Anastasis Germanidis of Runway — primarily a video model maker — expressed excitement around promise of world models, which utilize voice in conjunction with motion and interactive video.
Linda Sheng (MiniMax)
Linda Sheng at MiniMax declared that voice model advancements were coming in combination with video and other multimodal channels.
Jake Saper (Emergence Capital), Olivia Moore (Andreessen Horowitz), and Grace Isford (Lux Capital)
Venture capitalists on-stage for the Cerebral Valley Voice Summit acknowledged it was still early days for the technology, but were excited about rapid improvements in the AI models.
Grace Isford of Lux Capital said we were still in “the Microsoft Co-Pilot era” of voice and much was still to be done in building end-to-end products.
While consumer voice applications haven’t broken out quite like enterprise ones, Olivia Moore of Andreessen Horowitz said it was on the horizon: “Consumer just takes longer to mature,” she said. Jake Saper of Emergence Capital pointed to the music app Suno, and predicted that “an increasing percent of music will be created or co-piloted with AI.”
Shiv Rao (Abridge)
Shiv Rao, founder of Abridge, noted that voice was a natural for a human-centric industry like healthcare.
The regulatory and privacy issues in healthcare, which have often scared away VCs, can be a competitive moat.
Tanay Kothari (Wispr Flow)
Tanay Kothari’s startup Wispr Flow was already widely used by the crowd at the Cerebral Valley Voice Summit, with people dictating everything from slack messages to coding workflows.
Unsurprisingly, Kothari was bullish on voice being the next paradigm shift for how we interact with computers. On-stage, he mentioned how strange people talking on the phone with AirPods looked a few years back, yet now we don’t question people’s public conversations in the street.
Eugenia Kuyda (Wabi)
Wabi and Replika founder Eugenia Kuyda predicted that we’ll see the rise of two kinds of voice agents: some for personal development, such as AI therapists or companions, and less personality-driven agents for work-related tasks.
Everyone in attendance at the Cerebral Valley Voice Summit may already be voice-pilled, but Wabi’s Kuyda offered a reality check on how far agent capabilities have actually reached mainstream users, noting a sharp divide between early adopters and everyone else.

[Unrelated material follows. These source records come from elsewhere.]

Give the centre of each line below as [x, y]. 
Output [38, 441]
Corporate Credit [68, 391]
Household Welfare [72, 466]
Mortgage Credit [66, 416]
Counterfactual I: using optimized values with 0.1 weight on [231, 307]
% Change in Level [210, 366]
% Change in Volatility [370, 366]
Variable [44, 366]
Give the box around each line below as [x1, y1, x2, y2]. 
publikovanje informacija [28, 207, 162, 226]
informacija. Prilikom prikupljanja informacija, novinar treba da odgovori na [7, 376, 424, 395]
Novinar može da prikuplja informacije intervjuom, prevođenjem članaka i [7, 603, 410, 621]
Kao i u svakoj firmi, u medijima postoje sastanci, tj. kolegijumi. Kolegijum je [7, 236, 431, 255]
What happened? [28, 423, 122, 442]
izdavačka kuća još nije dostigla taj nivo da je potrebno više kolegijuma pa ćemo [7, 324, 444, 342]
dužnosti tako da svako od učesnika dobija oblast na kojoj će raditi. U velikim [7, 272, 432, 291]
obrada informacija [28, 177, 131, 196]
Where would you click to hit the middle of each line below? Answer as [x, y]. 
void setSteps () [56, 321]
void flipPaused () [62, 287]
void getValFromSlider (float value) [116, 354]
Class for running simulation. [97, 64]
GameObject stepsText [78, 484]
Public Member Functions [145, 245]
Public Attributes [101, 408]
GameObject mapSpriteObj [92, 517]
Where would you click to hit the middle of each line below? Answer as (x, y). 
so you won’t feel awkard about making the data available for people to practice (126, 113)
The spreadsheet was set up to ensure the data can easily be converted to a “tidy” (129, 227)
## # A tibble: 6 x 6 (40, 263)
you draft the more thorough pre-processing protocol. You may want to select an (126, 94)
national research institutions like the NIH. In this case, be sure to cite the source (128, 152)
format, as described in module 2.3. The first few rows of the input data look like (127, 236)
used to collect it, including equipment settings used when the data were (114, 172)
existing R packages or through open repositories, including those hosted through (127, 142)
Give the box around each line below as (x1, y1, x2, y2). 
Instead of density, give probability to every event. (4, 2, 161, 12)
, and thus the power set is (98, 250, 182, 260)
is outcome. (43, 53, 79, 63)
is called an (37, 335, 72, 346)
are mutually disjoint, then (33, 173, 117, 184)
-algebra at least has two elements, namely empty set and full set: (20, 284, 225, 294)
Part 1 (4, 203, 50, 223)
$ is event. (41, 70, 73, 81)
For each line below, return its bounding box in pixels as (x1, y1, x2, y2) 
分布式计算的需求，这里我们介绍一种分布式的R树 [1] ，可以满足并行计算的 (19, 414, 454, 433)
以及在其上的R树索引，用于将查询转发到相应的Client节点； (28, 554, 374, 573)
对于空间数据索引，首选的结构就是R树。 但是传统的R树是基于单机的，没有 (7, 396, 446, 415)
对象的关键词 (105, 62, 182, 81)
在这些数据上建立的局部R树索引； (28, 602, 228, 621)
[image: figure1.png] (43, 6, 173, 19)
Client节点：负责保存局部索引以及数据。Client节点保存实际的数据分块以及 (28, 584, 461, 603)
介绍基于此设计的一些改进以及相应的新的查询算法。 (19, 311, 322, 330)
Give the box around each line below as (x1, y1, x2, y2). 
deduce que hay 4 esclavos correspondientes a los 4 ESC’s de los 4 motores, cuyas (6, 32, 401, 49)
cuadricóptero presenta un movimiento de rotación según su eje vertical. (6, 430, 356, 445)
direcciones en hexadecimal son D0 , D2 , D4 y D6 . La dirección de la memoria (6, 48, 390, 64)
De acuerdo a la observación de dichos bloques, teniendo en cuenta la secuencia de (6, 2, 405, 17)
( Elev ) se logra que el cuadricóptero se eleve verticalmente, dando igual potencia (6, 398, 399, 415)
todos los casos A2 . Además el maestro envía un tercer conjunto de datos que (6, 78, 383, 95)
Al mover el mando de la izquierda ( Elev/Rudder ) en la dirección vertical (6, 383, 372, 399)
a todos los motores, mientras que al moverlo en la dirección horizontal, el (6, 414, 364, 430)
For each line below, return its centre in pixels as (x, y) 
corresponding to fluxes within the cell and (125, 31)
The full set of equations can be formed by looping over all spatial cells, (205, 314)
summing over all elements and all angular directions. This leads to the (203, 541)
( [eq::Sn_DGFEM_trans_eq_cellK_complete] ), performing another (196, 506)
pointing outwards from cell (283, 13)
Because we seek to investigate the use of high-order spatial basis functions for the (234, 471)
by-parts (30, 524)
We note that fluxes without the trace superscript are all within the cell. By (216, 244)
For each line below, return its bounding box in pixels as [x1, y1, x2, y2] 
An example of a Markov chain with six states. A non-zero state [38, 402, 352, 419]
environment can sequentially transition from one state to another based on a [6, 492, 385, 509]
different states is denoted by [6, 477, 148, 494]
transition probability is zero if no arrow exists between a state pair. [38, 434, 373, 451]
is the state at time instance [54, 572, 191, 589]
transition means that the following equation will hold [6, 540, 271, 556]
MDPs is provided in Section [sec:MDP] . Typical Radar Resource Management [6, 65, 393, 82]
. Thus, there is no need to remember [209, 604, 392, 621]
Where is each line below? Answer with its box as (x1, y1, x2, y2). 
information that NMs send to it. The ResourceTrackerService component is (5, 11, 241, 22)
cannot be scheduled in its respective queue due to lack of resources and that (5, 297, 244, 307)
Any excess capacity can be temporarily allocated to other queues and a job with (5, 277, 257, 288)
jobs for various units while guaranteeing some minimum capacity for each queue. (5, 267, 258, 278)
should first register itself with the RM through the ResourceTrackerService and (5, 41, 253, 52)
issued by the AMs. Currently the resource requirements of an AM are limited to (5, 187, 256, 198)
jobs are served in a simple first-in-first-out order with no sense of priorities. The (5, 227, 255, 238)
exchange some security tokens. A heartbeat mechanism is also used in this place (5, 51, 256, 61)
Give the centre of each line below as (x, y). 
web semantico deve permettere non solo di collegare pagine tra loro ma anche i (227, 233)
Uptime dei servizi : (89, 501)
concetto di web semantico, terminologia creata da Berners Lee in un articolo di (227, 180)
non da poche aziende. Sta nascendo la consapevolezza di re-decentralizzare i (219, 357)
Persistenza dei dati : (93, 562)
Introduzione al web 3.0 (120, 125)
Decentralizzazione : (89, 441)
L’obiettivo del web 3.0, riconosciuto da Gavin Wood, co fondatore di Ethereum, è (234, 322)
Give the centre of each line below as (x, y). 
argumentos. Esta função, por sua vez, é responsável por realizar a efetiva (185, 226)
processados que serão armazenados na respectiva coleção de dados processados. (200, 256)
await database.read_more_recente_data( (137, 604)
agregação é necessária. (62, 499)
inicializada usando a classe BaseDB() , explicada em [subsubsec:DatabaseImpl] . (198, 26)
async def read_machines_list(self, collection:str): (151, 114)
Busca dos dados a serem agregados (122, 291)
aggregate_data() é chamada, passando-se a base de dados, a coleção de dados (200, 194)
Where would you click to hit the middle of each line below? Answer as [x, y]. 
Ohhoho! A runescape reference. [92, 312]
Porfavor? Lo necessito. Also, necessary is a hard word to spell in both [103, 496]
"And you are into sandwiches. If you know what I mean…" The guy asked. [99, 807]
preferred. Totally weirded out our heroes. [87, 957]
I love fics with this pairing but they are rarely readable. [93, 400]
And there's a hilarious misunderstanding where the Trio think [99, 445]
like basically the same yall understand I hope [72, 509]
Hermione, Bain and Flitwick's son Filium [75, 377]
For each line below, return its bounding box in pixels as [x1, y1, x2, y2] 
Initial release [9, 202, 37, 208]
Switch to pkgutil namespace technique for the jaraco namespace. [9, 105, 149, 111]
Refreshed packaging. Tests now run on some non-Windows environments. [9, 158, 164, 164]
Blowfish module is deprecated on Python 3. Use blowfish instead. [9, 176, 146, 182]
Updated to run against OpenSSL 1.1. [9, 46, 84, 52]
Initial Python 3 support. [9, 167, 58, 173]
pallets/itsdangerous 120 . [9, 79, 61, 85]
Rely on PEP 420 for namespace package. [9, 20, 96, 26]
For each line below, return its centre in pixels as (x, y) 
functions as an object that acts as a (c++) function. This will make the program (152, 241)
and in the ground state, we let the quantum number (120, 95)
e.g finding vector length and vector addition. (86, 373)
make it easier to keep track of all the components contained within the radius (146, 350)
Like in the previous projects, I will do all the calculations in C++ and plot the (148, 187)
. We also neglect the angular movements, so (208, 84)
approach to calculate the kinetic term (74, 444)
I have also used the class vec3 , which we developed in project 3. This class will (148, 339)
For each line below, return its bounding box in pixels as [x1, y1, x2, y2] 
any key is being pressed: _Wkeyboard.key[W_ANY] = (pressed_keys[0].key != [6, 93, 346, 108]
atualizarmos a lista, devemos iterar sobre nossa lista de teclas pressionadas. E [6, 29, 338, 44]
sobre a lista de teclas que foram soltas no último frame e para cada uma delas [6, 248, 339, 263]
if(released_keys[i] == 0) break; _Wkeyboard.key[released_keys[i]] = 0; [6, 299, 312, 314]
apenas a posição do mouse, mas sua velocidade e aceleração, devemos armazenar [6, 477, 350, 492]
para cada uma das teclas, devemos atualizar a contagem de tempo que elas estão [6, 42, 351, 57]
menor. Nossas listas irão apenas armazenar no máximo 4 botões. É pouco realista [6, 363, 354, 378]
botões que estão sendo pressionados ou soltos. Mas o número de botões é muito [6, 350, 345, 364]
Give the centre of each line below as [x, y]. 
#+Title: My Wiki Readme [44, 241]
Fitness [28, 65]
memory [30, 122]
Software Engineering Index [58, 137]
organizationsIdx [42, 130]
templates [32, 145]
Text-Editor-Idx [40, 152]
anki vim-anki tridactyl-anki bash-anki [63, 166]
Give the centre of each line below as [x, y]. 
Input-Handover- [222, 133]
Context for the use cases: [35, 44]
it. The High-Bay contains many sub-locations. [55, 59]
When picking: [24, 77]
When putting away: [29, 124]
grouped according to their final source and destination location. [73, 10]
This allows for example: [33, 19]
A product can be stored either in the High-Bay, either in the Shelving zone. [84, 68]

Jeffrey Liu (Assort Health)
Jeffrey Liu of Assort Health, which builds AI voice agents for health systems to handle administrative calls like scheduling, billing, and medication refills, said his company had already seen 150 million patient interactions across 5,000 different providers, all handled with voice AI.
Dylan Fox (AssemblyAI)
Agents that sound human are important for some applications, but not for others — and there’s no consensus on whether people will embrace human-like agents as they proliferate.
Dylan Fox, founder of AssemblyAI, argued that people don’t necessarily want all agents to pretend to be alive.
Scott Stephenson (Deepgram)
Scott Stephenson of Deepgram said that as of today, voice AI models haven’t passed his personal “voice Turing Test,” where a person can have a five minute conversation with a voice agent and not realize it’s not human.
However, he predicted that this barrier will be broken by the end of the year with advancements in context memory.
Russ d’Sa (LiveKit)
Russ d’Sa, founder of LiveKit, which helps labs build, test, and deploy voice agents, pointed out that speeding up the communications layers of the process makes the agents smarter.
“Every single millisecond you can shave off between a round trip, or turn from a human to an AI gives you more time for inference,” said s’Sa.
Brandon Yang (Cartesia)
The startup Cartesia has built up a reputation for having some of the lowest latency text-to-speech models, but co-founder Brandon Yang noted that the evals for voice models are difficult to complete, given that what constitutes “natural speech” is quite subjective.
Many models are still constrained by language, with performance varying much more widely in non-English conversations.